VITERBO – Esattamente 38 anni fa, il 14 giugno 1982, allo Stadio Balaidos di Vigo, la nazionale italiane di calcio, guidata dal commissario tecnico Enzo Bearzot, fece il suo esordio contro la formazione della Polonia in quello che sarebbe diventato un trionfo al Mondiale spagnolo. In verità gli inizi non furono per niente facili. L’Italia calcistica viveva un periodo di contestazioni a causa delle ultime prestazioni di gioco poco esaltanti e come se non bastasse, i sessanta milioni di ct italiani rimproveravano a Bearzot la scelta di convocare Paolo Rossi, reduce dalla squalifica di due anni per le vicende del calcioscommesse. La prima fase a gironi si concretizzò per gli Azzurri con tre scialbi pareggi rispettivamente contro Polonia (0-0); Perù (1-1) gol di Bruno Conti; Camerun (1-1) rete di Graziani. Fu solo grazie alla differenza reti che la nazionale italiana si trovò a superare il girone a discapito del Camerun reo di aver segnato un solo gol in meno.
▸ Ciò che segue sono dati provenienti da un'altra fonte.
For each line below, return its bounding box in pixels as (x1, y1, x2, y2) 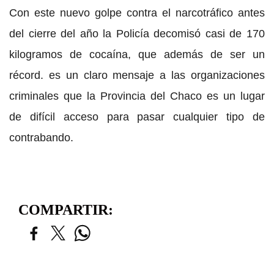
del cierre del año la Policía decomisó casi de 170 (9, 27, 265, 40)
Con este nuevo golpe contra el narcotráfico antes (9, 6, 265, 19)
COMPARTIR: (18, 201, 113, 218)
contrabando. (9, 131, 73, 144)
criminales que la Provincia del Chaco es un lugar (9, 89, 265, 102)
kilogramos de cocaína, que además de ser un (9, 48, 265, 61)
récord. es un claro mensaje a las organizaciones (9, 68, 265, 81)
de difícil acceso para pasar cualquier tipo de (9, 110, 265, 123)
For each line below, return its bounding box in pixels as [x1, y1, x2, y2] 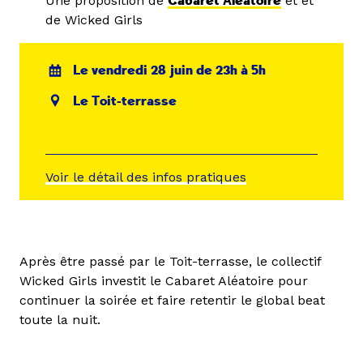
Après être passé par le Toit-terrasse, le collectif [19, 253, 321, 269]
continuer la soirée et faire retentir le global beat [19, 292, 325, 308]
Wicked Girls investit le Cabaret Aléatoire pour [19, 272, 308, 288]
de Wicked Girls [45, 12, 143, 28]
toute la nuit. [19, 311, 100, 327]
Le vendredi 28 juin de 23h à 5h [73, 62, 267, 79]
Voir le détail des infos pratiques [45, 169, 246, 185]
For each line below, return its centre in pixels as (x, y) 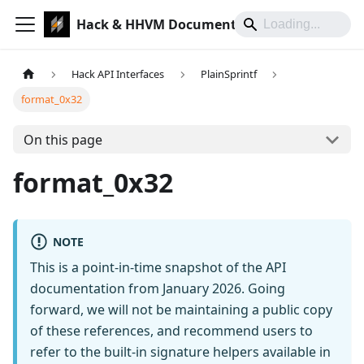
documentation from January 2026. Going (158, 289)
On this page (63, 139)
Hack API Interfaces (118, 74)
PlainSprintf (228, 74)
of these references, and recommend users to (171, 331)
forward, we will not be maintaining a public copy (181, 310)
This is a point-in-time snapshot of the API (158, 268)
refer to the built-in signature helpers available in (180, 352)
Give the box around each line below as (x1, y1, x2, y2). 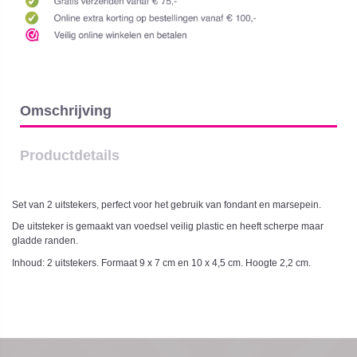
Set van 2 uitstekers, (12, 198, 99, 210)
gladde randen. (12, 235, 78, 247)
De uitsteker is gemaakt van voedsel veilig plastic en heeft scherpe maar (12, 221, 324, 233)
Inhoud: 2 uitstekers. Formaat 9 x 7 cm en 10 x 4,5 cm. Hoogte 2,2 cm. (12, 257, 311, 269)
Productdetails (20, 147, 120, 164)
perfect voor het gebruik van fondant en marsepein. (101, 198, 321, 210)
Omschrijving (20, 102, 112, 120)
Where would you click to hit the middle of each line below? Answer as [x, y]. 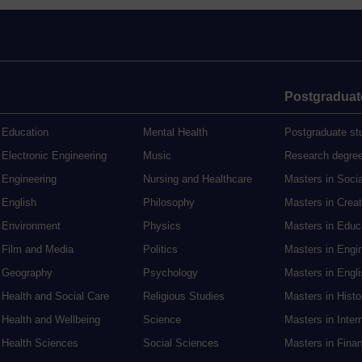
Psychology [170, 272]
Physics [162, 225]
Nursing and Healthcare [198, 179]
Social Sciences [181, 343]
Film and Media [38, 249]
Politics [160, 249]
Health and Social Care [55, 296]
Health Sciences [40, 343]
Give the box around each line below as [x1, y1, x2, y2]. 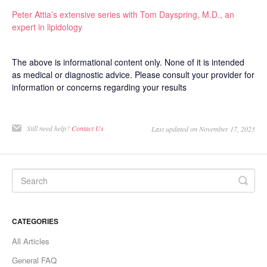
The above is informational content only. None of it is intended [12, 56, 244, 69]
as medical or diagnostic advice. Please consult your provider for [12, 69, 254, 81]
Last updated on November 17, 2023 [151, 124, 255, 134]
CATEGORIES [12, 216, 58, 227]
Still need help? [27, 123, 72, 133]
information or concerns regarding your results [12, 81, 187, 94]
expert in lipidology [12, 21, 82, 33]
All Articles [12, 235, 49, 247]

La qualificazione al turno successivo però non calmò gli animi dei contestatori anche perché Paolo Rossi continuava a deludere e fu così che la squadra e lo staff, per isolarsi dal resto del mondo, decisero di attuare un silenzio stampa in modo da lasciare tutte le polemiche fuori dagli spogliatoi. Solo il capitano Zoff, per ironia della sorte il più taciturno della compagine, poteva rilasciare dichiarazioni. Nella seconda fase gli azzurri vennero inseriti nel Gruppo C con le squadre più forti del torneo: l’Argentina, campione in carica, guidata da Daniel Passerella e dall’estro di Diego Armando Maradona, che senza nasconderlo puntava a ripetere il successo del ’78 ed il Brasile che poteva affidarsi alle giocate di campioni di prima grandezza come Falcao, Cerezo, Leo Junior, Socrates detto “il dottore” e sulla classe della grande star del gruppo Arthur Antunes Coimbra, meglio conosciuto come Zico. Quella del Brasile veniva inoltre considerata come la squadra con il centrocampo più forte di sempre e per loro l’obiettivo minimo era la finale. Gli azzurri non godevano di particolare fiducia nell’ambiente sportivo né dei favori del pronostico e nulla faceva presagire ciò che invece sarebbe successo. Erano soli ma sapevano bene cosa fare.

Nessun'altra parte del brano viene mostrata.